■ **EXERCISE INSTRUCTIONS**: Copy all lines below that use the word "empty".

■ **EXERCISE INPUTS**:
════════════════
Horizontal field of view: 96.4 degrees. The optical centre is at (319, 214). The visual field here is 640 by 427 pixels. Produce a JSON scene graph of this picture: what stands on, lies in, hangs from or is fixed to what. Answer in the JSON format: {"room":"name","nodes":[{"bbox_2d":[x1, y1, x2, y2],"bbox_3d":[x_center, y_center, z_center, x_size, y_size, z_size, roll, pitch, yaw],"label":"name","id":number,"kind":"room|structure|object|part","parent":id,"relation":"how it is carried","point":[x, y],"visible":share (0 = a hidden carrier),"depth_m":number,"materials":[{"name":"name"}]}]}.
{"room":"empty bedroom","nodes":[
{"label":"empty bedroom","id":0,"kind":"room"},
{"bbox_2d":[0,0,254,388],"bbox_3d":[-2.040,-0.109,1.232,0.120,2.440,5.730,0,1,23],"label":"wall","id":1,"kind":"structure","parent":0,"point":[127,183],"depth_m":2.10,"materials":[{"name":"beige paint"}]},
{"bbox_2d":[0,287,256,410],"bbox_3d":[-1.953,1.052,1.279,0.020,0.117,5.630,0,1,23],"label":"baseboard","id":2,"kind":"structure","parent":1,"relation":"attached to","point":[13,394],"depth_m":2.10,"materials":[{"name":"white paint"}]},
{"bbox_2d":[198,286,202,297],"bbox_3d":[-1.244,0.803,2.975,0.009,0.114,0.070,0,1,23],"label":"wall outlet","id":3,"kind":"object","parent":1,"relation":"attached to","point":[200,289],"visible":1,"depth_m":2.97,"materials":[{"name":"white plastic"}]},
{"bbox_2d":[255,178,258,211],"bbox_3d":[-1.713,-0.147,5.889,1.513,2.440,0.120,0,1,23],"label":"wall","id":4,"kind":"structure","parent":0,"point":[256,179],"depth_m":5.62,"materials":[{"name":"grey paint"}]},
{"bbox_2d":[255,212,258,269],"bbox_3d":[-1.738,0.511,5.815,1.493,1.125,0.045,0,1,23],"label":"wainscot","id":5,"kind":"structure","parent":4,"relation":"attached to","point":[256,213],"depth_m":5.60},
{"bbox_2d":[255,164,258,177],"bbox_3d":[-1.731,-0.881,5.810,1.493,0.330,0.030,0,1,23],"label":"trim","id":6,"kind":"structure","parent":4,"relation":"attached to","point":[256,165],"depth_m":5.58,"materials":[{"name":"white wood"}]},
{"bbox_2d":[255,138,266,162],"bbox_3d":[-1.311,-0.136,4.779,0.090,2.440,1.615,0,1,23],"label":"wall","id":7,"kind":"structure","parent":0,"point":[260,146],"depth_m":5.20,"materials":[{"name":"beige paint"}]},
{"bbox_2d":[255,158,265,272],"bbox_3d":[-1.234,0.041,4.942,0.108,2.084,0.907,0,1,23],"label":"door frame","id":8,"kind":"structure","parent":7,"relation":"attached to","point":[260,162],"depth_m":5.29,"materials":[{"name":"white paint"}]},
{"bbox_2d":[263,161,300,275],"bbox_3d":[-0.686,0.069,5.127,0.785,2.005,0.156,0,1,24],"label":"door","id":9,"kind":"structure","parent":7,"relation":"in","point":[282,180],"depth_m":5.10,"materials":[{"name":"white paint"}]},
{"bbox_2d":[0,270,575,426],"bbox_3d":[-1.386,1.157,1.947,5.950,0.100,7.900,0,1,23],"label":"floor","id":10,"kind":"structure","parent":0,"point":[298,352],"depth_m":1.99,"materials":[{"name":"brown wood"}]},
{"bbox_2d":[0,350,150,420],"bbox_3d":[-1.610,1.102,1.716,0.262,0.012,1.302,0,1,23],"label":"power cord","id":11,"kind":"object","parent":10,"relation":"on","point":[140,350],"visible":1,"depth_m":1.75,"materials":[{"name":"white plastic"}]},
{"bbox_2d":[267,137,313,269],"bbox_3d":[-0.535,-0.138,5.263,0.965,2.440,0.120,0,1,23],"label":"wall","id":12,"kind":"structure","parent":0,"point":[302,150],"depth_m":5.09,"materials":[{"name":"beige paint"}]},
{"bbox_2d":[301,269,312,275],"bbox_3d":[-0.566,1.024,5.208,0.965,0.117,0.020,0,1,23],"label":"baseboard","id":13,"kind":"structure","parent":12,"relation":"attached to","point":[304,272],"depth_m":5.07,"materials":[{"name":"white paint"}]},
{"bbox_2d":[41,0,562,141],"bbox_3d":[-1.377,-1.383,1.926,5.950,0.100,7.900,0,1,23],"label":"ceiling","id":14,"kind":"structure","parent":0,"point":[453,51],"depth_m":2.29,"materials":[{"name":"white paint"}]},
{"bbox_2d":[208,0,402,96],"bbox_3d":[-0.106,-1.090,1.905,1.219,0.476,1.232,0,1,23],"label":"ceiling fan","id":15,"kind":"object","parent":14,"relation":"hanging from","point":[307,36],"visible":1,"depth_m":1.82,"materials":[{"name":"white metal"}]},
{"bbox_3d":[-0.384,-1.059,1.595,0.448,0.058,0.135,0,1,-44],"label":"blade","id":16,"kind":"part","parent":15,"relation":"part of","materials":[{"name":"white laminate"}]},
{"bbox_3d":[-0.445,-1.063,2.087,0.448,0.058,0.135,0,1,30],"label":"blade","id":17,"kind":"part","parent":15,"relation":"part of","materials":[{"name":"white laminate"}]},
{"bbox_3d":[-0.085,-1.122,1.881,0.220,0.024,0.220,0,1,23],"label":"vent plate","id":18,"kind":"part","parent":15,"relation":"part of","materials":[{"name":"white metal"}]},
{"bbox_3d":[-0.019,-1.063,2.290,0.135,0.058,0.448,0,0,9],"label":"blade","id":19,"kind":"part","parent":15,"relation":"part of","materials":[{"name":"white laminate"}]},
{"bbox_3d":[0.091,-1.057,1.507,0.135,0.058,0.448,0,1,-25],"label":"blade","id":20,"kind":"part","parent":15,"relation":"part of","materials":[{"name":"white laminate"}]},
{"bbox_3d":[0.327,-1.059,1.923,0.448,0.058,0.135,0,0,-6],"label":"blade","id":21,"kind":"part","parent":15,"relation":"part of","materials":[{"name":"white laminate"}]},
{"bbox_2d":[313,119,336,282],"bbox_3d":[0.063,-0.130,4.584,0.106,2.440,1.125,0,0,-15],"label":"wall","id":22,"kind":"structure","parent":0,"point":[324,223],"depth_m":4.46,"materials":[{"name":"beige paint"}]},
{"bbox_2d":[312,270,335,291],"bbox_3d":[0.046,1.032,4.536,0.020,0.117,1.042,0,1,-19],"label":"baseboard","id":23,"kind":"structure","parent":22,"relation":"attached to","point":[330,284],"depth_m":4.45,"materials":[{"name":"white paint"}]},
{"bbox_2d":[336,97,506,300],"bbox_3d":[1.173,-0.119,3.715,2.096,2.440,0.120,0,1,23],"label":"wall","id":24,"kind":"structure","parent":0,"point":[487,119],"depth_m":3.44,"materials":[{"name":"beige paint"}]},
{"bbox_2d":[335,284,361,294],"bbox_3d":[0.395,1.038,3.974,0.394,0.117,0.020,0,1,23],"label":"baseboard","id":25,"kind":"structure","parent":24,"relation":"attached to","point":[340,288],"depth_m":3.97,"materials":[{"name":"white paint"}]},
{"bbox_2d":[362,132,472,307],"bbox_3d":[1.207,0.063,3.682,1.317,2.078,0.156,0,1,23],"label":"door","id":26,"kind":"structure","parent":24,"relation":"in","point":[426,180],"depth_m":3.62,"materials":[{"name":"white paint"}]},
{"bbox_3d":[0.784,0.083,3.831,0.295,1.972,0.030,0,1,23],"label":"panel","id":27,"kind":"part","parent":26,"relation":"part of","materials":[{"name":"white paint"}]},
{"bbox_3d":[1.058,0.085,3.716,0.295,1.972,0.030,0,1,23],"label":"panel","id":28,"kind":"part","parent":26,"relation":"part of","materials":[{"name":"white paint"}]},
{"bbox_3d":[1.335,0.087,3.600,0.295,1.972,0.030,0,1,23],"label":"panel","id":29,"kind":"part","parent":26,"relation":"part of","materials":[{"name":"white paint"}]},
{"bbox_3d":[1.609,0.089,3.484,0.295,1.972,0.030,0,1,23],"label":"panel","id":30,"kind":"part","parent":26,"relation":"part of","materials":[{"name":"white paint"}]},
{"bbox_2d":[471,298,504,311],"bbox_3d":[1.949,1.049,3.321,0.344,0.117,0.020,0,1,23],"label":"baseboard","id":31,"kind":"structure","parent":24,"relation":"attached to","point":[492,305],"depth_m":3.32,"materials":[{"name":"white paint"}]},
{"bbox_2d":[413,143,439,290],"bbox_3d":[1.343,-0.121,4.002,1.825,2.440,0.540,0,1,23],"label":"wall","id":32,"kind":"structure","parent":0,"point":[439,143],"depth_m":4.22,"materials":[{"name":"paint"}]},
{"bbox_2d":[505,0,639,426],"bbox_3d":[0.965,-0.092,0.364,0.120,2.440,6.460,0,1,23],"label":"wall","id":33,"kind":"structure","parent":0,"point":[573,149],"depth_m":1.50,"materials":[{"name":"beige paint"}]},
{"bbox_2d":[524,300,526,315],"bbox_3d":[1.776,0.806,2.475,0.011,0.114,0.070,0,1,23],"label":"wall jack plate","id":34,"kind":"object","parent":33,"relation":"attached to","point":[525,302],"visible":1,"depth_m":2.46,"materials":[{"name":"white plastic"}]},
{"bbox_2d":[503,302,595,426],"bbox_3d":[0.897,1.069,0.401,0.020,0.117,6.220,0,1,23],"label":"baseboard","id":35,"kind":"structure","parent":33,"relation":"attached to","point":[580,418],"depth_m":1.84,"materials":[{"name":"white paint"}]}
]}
════════════════
■ **OUTPUT FOR THIS TASK**:
{"room":"empty bedroom","nodes":[
{"label":"empty bedroom","id":0,"kind":"room"},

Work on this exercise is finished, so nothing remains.